ENTRIES PROVIDED:
※

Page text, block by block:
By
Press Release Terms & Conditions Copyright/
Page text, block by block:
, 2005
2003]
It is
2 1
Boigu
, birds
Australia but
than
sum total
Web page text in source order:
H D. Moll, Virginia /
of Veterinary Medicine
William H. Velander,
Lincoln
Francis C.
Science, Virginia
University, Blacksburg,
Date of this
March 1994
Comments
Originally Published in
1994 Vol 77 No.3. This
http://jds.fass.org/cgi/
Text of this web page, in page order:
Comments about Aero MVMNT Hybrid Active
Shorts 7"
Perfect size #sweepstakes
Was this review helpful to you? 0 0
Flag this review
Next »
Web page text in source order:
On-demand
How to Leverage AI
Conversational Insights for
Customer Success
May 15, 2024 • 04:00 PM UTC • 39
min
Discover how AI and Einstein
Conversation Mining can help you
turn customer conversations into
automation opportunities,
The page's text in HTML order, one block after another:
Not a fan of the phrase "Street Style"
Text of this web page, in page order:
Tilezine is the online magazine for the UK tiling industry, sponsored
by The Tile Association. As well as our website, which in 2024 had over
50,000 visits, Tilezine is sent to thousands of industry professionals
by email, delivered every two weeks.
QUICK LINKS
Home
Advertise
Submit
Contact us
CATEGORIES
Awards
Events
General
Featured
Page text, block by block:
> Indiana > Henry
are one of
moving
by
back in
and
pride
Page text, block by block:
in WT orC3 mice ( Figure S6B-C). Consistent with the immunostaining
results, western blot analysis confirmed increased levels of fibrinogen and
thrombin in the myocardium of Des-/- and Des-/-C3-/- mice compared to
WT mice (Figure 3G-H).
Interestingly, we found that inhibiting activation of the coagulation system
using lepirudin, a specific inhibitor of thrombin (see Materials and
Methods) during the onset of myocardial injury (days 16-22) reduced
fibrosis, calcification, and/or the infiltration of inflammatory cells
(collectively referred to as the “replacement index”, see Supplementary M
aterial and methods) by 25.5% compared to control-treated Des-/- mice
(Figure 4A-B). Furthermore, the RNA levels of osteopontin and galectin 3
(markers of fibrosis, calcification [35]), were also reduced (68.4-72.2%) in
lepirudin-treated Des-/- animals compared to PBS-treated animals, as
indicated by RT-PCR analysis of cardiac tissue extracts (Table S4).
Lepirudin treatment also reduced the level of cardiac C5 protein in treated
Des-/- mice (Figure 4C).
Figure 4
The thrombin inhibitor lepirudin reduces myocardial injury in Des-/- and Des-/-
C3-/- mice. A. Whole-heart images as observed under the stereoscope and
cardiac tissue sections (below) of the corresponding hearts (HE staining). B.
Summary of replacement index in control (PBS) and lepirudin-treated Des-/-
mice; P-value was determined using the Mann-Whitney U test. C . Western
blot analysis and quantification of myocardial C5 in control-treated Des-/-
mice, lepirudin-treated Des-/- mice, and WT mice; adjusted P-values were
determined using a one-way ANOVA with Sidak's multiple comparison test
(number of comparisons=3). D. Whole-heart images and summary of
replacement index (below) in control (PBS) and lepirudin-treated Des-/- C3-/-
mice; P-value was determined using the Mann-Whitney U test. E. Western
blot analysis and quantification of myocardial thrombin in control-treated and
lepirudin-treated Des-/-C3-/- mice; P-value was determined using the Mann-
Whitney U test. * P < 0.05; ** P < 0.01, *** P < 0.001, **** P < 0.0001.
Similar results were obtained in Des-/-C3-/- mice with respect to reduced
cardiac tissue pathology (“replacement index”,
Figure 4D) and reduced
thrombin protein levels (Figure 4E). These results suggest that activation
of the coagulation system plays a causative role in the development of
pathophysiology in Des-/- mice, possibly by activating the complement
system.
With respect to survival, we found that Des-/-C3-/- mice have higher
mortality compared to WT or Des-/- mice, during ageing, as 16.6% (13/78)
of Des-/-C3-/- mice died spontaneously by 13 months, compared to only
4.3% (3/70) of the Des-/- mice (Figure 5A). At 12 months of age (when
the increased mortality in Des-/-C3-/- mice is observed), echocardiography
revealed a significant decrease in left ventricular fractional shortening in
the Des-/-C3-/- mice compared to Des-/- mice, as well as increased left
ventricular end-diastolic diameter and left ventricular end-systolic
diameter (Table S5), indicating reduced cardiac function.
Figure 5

※

EXERCISE INSTRUCTIONS: From the records above, pull every line that has the string "industry" and copy it.

TASK RESULT:
Tilezine is the online magazine for the UK tiling industry, sponsored
50,000 visits, Tilezine is sent to thousands of industry professionals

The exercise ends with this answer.